Son zamanlarda The New York Times’te yapılan bir araştırma çocuklarınıza uyku zamanı masal okuduğunuzda beyninde neler olduğunun profilini çıkarıyor. Dr. Hutton yaptığı araştırmayı şu sözlerle açıklıyor: ‘Bence erken yaşta çocuklara yapılan okumalar sadece güzel bir aktivite olmanın ötesinde bir anlam taşıyor. Bu aktivite sözelden okumaya geçişin sağlanması gibi çocuklarınıza uzun dönem hizmet edecek beyin iletişimi kurmasına hizmet ediyor.’çocuklara masal anlatma

Sonuç kısmındaki araştırmada ise ailelerin çocuklarına gün be gün, her gece kitap okuması gerektiğini tekrarlıyor ve bu çabanın çocukların beyinlerini besleyip sonunda onları okumaya teşvik edeceğinden ve okuma başarısı kazandıracağından bahsediyor.

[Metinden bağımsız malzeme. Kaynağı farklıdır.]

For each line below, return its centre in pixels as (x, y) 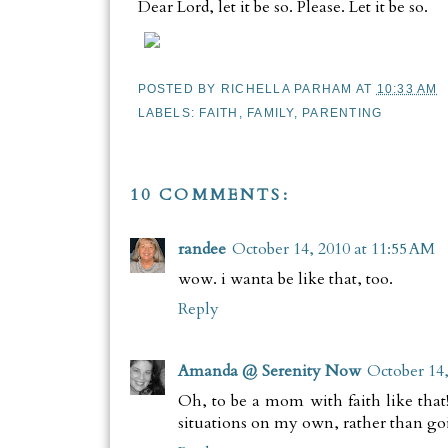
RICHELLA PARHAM (286, 88)
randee (201, 249)
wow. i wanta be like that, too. (285, 279)
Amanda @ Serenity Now (269, 371)
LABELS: (168, 113)
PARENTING (342, 113)
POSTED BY (179, 88)
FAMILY (270, 113)
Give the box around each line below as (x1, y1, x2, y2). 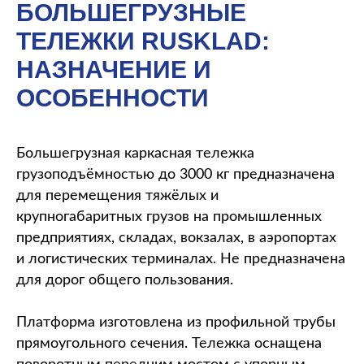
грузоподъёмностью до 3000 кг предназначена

Ne yazık ki, araştırma henüz ispat edilmiş değil.

Pediatrics dergisinde yayınlanan orijinal araştırma içerisinde 19 okul öncesi çocuğun beyin gelişimi üzerine boylamasına çalışmanın görüntülemeleri yer alıyor. Çocuklar araştırma dahilinde tarayıcının içerisine girip 1 dakikalık bir hikaye içerisinde 9-10 cümle duyuyorlar ve her cümle farklı ses tonu barındırıyor. Çocuklar herhangi bir resim görmüyorlar. Bu aktivite sırasında çocuklar cümleleri duyduklarında beyinlerinde bulunan ‘dil merkezi’ farklı ses tonlarına rağmen etkileşime geçiyor. Bu noktada şaşırmamamız gerekiyor; çünkü bu bölgede oluşan hareketlenme gösteriyor ki, çocuklar cümleleri duyduklarında manalı bir bilgi olarak beyinlerinde işleme tabi tutuyorlar. Beynin bu bölümündeki hareketlenme çocukların cümleleri duyduklarında zihinlerinde resim olarak canlandırdıklarını gösteriyor. Birinin yerli dilinde yapılan konuşmaları duydukları sesleri de dahil ederek anlamlı birimlere, yani sözcük ve cümlelere çeviriyorlar . Bunu yaparken objeleri ve temsil ettikleri ilişkileri de görselleştiriyorlar. İnsan beyninin bu bölümü anlamlı sesler duyduğu zaman harekete geçiyor.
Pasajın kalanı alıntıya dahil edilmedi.